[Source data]
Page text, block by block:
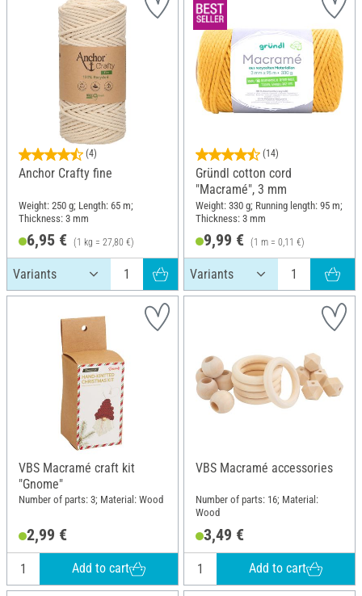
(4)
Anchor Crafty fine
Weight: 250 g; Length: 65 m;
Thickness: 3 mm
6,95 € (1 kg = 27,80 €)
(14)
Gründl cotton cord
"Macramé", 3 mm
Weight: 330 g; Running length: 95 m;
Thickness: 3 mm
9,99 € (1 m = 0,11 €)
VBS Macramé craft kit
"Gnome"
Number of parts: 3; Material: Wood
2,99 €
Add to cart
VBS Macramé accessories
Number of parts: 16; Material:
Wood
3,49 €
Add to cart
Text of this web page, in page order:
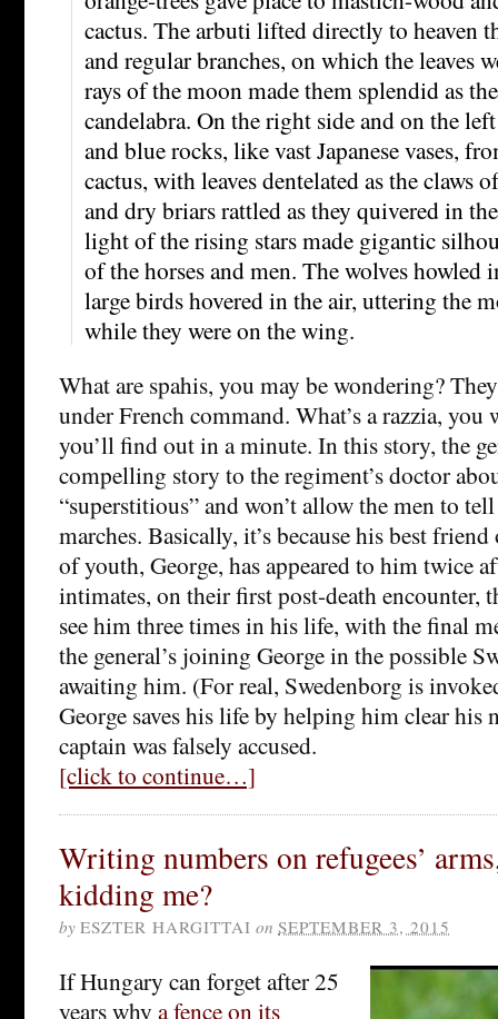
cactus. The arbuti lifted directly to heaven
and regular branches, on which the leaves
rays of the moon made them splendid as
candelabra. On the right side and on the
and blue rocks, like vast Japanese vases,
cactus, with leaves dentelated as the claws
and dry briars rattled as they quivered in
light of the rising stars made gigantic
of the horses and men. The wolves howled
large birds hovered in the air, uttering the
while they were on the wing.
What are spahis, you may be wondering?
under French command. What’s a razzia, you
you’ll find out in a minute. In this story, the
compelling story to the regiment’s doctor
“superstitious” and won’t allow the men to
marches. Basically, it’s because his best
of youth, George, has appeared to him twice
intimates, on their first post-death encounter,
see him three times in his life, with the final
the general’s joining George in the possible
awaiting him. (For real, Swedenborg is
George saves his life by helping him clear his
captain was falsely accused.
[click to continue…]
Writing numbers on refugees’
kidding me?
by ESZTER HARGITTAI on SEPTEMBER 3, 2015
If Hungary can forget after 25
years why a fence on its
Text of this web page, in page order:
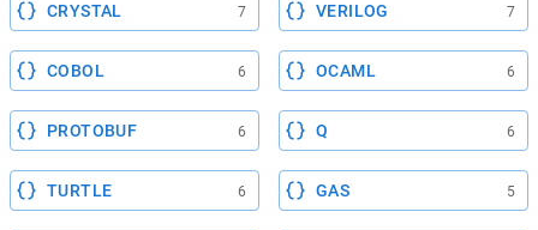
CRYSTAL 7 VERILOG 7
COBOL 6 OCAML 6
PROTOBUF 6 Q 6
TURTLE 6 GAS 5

_What to work on_
Transcribe all of the data above verbatim but omit every picture.

_Task result_
Page text, block by block:
(4)
Anchor Crafty fine
Weight: 250 g; Length: 65 m;
Thickness: 3 mm
6,95 € (1 kg = 27,80 €)
(14)
Gründl cotton cord
"Macramé", 3 mm
Weight: 330 g; Running length: 95 m;
Thickness: 3 mm
9,99 € (1 m = 0,11 €)
VBS Macramé craft kit
"Gnome"
Number of parts: 3; Material: Wood
2,99 €
Add to cart
VBS Macramé accessories
Number of parts: 16; Material:
Wood
3,49 €
Add to cart
Text of this web page, in page order:
cactus. The arbuti lifted directly to heaven
and regular branches, on which the leaves
rays of the moon made them splendid as
candelabra. On the right side and on the
and blue rocks, like vast Japanese vases,
cactus, with leaves dentelated as the claws
and dry briars rattled as they quivered in
light of the rising stars made gigantic
of the horses and men. The wolves howled
large birds hovered in the air, uttering the
while they were on the wing.
What are spahis, you may be wondering?
under French command. What’s a razzia, you
you’ll find out in a minute. In this story, the
compelling story to the regiment’s doctor
“superstitious” and won’t allow the men to
marches. Basically, it’s because his best
of youth, George, has appeared to him twice
intimates, on their first post-death encounter,
see him three times in his life, with the final
the general’s joining George in the possible
awaiting him. (For real, Swedenborg is
George saves his life by helping him clear his
captain was falsely accused.
[click to continue…]
Writing numbers on refugees’
kidding me?
by ESZTER HARGITTAI on SEPTEMBER 3, 2015
If Hungary can forget after 25
years why a fence on its
Text of this web page, in page order:
CRYSTAL 7 VERILOG 7
COBOL 6 OCAML 6
PROTOBUF 6 Q 6
TURTLE 6 GAS 5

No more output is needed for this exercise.